我企图学习她们的姿势,但想到自己还有腰脱的问题,便作罢了。如果这时腰脱犯了,不用想成绩了,能“蹭”下山就算不错了。
从这几位强悍女选手的运动状态上看,最前面的男选手也很难始终保持跑姿,估计也处于走或者跑走结合的状态。
无奈的看着女选手超过,我安下心来,保持原有计划,尝试着慢慢拖垮周围的选手,好为后面取得一个较为理想的名次打下基础。

前面百十级台阶处出现了大会组委会的工作人员,估计是到了途中盖戳或做标记的地方了。
我们努力攀爬并按顺序做标记,并被告之现在所处的名次。
还好,我处于二十三名的位置。对我来说,这算是一个不错的名次,最少保持到终点后便不算白参加一次比赛。
标记好后,我们继续攀登这打击士气的台阶。这时我们非常盼望能有一段平路,以缓解双腿的酸胀和调整自己的节奏。而我们攀登过的路段除了两处二三十米的石基路外,都是一级一级的台阶。攀爬这种没完没了的台阶是很单调的,体力消耗很快,也极打击士气。有很多选手都因为受不了这种单调和打击而泄气,从而失去了竞争的意志。
在攀爬中,耳中听到有人询问还有多远,而得到的回答是还有三百多米。

我很久没反应过来,因为我们还攀登不到二千米,这与我意识中的五千米还有很远的距离。不过看到周围的人纷纷加快脚步,便也不自觉的打乱自己的节奏,开始保持速度。
这种疑惑困扰了我很久,才忽然有所醒悟,或许路途真没有想象中的那么远,或许整个路程与我们本溪市内的平顶山差不多远近,差别只在于这里的台阶更多更陡,也比攀登平顶山的台阶更困难一些罢了。
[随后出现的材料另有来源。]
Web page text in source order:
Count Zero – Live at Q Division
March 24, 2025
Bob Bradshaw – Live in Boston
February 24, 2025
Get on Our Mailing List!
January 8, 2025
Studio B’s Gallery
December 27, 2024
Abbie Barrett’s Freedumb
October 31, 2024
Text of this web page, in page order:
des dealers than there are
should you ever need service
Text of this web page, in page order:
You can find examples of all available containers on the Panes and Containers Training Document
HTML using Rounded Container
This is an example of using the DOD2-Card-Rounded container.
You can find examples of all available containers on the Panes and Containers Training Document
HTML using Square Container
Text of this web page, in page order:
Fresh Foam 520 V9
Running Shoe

我不再保持节奏,开始慢慢加速,并慢慢恢复跑姿,希望能拿到更好的名次。
连续转了几个弯儿,迎面遇到一位卖货的妇女,告诉我们转个弯就到终点了。
我连忙紧跑几步超过了前面的那两位选手,先于他们转弯。迎面遇到了前面的选手回返,其中就有和我同一辆车的那位长跑队的壮壮。打了招呼,询问得知,他是第六名。再跑几步,我看到了终点处的工作人员。最后快步跑到终点,先是标记,然后是领名次和登记,我拿到了第二十一名。
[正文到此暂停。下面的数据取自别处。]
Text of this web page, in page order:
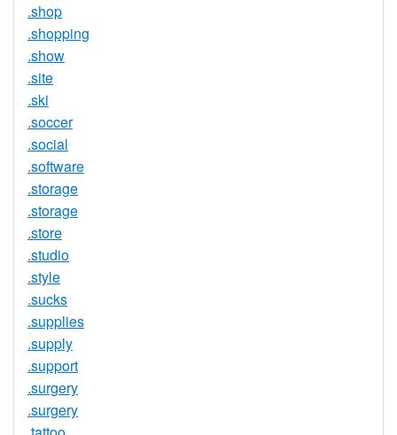
.shop
.shopping
.show
.site
.ski
.soccer
.social
.software
.storage
.storage
.store
.studio
.style
.sucks
.supplies
.supply
.support
.surgery
.surgery
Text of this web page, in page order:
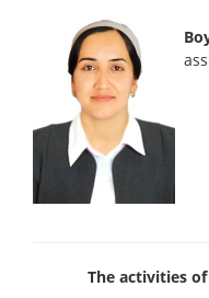
The activities
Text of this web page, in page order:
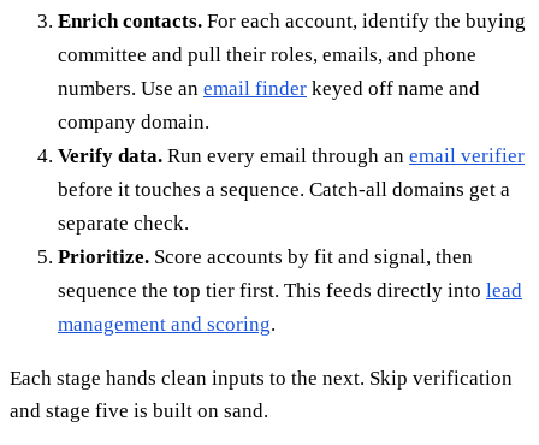
Enrich contacts. For each account, identify the buying
committee and pull their roles, emails, and phone
numbers. Use an email finder keyed off name and
company domain.
Verify data. Run every email through an email verifier
before it touches a sequence. Catch-all domains get a
separate check.
Prioritize. Score accounts by fit and signal, then
sequence the top tier first. This feeds directly into lead
management and scoring.
Each stage hands clean inputs to the next. Skip verification
and stage five is built on sand.
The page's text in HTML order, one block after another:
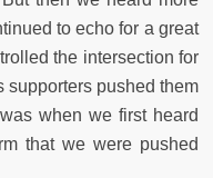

看到前几名的选手正停留在原地喘息,我初步判断,我与第一名之间大约有一百五十米的差距。这多少出乎我的意料,原来我与长跑队选手之间的差距没有想象中的那么大。当然,路程短了是关键,彼此之间并没有拉开距离,如果真的有五千米那么多,差距肯定要拉大。只是我的体能还没消耗多少,如果有五千米的路程,或许我也能有更多的想法了。